Victor Adler (S'97) received the B.S. degree in electrical engineering and the B.A. degree in computer science from Duke University, Durham, NC, in 1992, the M.S. degree in electrical engineering from the University of Rochester, Rochester, NY, in 1993, and is currently working toward the Ph.D. degree in electrical engineering at the University of Rochester.

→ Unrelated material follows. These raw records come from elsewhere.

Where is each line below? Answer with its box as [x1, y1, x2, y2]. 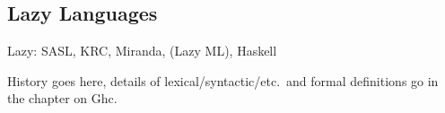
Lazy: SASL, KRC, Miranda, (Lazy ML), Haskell [7, 41, 277, 60]
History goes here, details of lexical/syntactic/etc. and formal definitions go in [7, 71, 439, 90]
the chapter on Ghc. [7, 89, 118, 108]
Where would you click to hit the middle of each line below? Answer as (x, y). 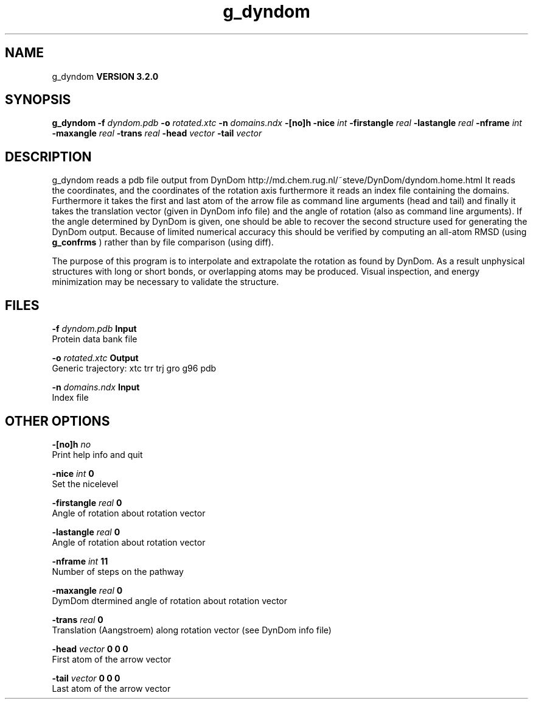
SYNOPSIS (38, 100)
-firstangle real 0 (87, 502)
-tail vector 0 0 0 (86, 678)
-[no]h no (71, 444)
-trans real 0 (78, 619)
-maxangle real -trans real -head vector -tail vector (157, 133)
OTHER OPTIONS (57, 421)
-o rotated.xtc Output (95, 358)

He was an IBM Watson Scholar and worked preprofessionally at IBM Microelectronics, Burlington, VT between 1988 and 1992 in the areas of final

module test, packaging, circuit macro development, and standard cell design. He has been a Teaching and Research Assistant at the University of Rochester since 1993. In 1997, he worked on clock skew scheduling at Intel Corp. His research interests include design techniques for high performance CMOS and superconductive technologies.



**Eby G. Friedman** (S'78–M'79–SM'90) was born in Jersey City, NJ, in 1957. He received the B.S. degree from Lafayette College, Easton, PA, in 1979, and the M.S. and Ph.D. degrees from the University of California, Irvine, in 1981 and 1989, respectively, all in electrical engineering.

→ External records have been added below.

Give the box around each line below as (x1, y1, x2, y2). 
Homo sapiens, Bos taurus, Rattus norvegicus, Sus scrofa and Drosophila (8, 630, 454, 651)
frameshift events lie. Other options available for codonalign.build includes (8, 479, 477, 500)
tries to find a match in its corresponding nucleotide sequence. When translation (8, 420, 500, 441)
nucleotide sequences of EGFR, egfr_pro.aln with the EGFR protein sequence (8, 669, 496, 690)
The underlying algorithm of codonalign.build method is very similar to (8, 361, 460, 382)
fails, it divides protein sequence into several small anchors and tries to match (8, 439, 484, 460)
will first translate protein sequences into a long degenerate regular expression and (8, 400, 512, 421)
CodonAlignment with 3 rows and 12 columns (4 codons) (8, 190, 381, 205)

He was with Philips Gloeilampen Fabrieken, Eindhoven, The Netherlands, in 1978, where he worked on the design of bipolar differential amplifiers. From 1979 to 1991, he was with Hughes Aircraft Company, rising to the position of Manager

of the Signal Processing Design and Test Department, responsible for the design and test of high performance digital and analog IC's. He has been with the Department of Electrical Engineering at the University of Rochester, Rochester, NY, since 1991, where he is an Associate Professor and Director of the High Performance VLSI/IC Design and Analysis Laboratory. His current research and teaching interests are in high performance microelectronic design and analysis with application to high speed portable processors and low power wireless communications. He has authored many papers and book chapters on the fields of high speed and low power CMOS design techniques and the theory and application of synchronous clock distribution networks, and has edited three books, *Clock Distribution Networks in VLSI Circuits and Systems* (IEEE Press, 1995), *High Performance Clock Distribution Networks* (Kluwer Academic Press, 1997), and *Analog Design Issues in Digital VLSI Circuits and Systems* (Kluwer Academic Press, 1997).

Dr. Friedman is a member of the editorial board of Analog Integrated Circuits and Signal Processing, a member of the CAS BoG, and a member of the technical program committee of a number of conferences. He was a member of the editorial board of the IEEE TRANSACTIONS ON CIRCUITS AND SYSTEMS II: ANALOG AND DIGITAL SIGNAL PROCESSING, Chair of the IEEE Rochester Section, Chair of the VLSI track for ISCAS '96 and '97, Technical Co-Chair of the 1997 IEEE International Workshop on Clock Distribution Networks, Editor of several special issues in a variety of journals, and a recipient of the Howard Hughes Masters and Doctoral Fellowships, an Outstanding IEEE Chapter Chairman Award, and a University of Rochester College of Engineering Teaching Excellence Award.